= Agbarho =

Town in Delta State, Nigeria

Agbarho is a town in the Ughelli North LGA of Delta State, Nigeria.

It is also one of the kingdoms that make up the Urhobo Tribe.

The Urhobo are the main tribes living within this area.
They speak the Agbarho dialect of Urhobo, which is the target dialect standard dialect for literacy in Urhobo language.

The Agbarho people have a traditional ruler who leads the whole of Agbarho Kingdom, known as the Osuivie of Agbarho Kingdom.

==Population==
Agbarho is one of the most populated towns in Delta State, with an estimated population of over 500,000 people.
Agbarho is made up of communities such as the Oguname, Ophori, Oviri, Oghara of Agbarho, Uvwiamuge, Ughrugheli, Uvwiama Ekrerhavwe, Ikwegwu Okrherhe, Orhokpokpor, Orho-Agbarho, Ekwerhe. E.t.c.

The people of Agbarho are mainly farmers and businessmen/women.

Some of the schools of this region include the Popular; Unity School Agbarho, Agbarho Grammar School, St. Endas College Agbarho and others such as Agbarho Model Primary School, Isherhe Primary School and Evwrutu Primary School.

There is also a government owned and operated hospital which lies at the outskirts of the town and on the way to Ohrerhe community.

There are five stars hotels that will suit any visitors taste.
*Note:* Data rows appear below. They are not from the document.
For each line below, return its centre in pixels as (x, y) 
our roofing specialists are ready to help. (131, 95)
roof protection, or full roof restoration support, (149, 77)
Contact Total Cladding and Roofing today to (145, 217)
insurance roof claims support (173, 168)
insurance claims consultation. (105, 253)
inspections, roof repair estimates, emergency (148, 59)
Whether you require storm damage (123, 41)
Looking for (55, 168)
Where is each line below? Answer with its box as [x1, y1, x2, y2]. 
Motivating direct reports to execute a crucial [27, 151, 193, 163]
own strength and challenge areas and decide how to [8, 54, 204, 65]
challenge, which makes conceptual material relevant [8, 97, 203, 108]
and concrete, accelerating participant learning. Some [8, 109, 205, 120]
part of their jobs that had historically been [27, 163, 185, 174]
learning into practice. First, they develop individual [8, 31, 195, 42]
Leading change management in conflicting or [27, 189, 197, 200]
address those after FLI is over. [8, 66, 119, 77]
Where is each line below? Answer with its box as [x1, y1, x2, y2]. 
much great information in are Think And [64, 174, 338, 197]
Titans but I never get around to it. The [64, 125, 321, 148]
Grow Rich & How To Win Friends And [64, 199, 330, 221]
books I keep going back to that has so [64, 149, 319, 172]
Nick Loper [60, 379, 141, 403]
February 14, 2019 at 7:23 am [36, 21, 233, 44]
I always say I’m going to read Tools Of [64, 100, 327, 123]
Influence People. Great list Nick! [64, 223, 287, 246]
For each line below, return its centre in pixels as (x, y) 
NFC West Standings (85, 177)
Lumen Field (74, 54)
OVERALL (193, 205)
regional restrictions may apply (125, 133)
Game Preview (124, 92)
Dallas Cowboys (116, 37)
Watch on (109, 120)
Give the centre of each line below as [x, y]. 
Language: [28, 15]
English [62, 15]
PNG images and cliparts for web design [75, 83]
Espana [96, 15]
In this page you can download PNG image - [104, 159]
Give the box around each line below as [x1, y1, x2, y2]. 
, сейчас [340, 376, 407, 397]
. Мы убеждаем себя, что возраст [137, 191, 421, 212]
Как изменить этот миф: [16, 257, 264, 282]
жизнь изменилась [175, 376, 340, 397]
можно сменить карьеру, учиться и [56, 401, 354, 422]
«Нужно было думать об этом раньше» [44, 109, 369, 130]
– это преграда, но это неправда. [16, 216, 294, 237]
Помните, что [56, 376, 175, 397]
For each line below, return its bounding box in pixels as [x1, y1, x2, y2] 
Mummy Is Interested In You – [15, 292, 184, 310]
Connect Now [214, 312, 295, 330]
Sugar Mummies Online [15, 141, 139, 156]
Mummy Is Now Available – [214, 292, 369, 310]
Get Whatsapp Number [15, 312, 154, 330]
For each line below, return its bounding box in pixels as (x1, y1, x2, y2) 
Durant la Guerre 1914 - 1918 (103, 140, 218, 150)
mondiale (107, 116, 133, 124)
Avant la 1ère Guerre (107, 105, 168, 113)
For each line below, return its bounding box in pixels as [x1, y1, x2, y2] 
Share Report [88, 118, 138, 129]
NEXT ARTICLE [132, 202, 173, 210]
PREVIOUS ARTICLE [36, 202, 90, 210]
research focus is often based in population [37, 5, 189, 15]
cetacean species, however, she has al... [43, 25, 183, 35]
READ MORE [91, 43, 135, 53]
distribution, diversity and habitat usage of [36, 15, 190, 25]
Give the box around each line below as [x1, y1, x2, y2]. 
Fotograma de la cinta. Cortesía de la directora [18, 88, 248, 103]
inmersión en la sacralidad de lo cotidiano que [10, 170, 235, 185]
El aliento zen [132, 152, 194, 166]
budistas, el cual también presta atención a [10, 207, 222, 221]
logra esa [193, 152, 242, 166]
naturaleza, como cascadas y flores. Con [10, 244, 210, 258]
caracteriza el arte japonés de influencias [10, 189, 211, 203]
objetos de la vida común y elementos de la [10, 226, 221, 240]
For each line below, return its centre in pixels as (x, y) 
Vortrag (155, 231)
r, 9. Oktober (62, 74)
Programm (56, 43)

The town has since the early 70's had facilities like a post office, pipe-borne water supply and electricity. However, the satellite villages had none of these facilities until the 1990s ushered in a new development drive which began to open up these interiors. Notable of such drives was a self-help electrification project instituted by businessman Late Chief. John Mononia Agbatutu for Ohrerhe community.

Agbarho traditional rulership has been by the Osuivie who rules with an advisory body comprising traditional chiefs from whom the chronologically foremost in the chieftaincy institution succeeds the Osuivie.

There is also an administrative body known as Agbarho Urhobo Improvement Union (AUIU) which has the responsibility of development and policy making.